4 Things Entrepreneurs Should Ignore From the Steve Jobs Formula - duzins
http://www.readwriteweb.com/start/2011/08/4-things-entrepreneurs-should.php#.TlfkM7C-Bls.hackernews
======
duopixel
I'm frankly quite tired of these "here is what you should do" articles in
entrepreneurship. There is no best way to do it, just better or worse
strategies given a set of circumstances. It just happens that—for the most
part—many web startups share very similar circumstances.

1\. Anything that can't be re-deployed easily (hardware, desktop software,
print) should be near damn perfect from day one.

2\. Stealth mode applies only to very early stages, because you're so small
your competitors couldn't care less about you.

3\. APIs clearly depend on the context you're working in. In many cases, they
would be a waste of time and money.

------
kstenerud
1 thing entrepreneurs should avoid doing:

1\. Following a formula.

Visionaries revolutionize. Analysts distill a formula from their success. The
mediocre follow the formula and wonder why it didn't work.

In order to change the world, you must have vision, ambition, tenacity, and
leadership. Without these, no formula or recipe for success will help you.
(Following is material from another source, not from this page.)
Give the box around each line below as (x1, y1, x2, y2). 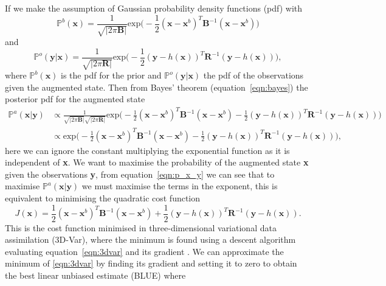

Success formulas should be taken with the same grain of salt as for case
studies. They show how someone else was successful, and usually contain
nuggets of good advice. They are not blueprints for success.

------
bo_Olean
_"The thing that bothers me most about the iPad is this: if I had an iPad
rather than a real computer as a kid, I'd never be a programmer today. I'd
never have had the ability to run whatever stupid, potentially harmful, hugely
educational programs I could download or write."_

I had a branded PC / forgot its brand which used 3.5" floppy and showed me
Fatal Error!!! While i booted it first time back it '95. And my hunt for a
Floppy sized OS lead me to today - A software engineering who is making living
building software for good.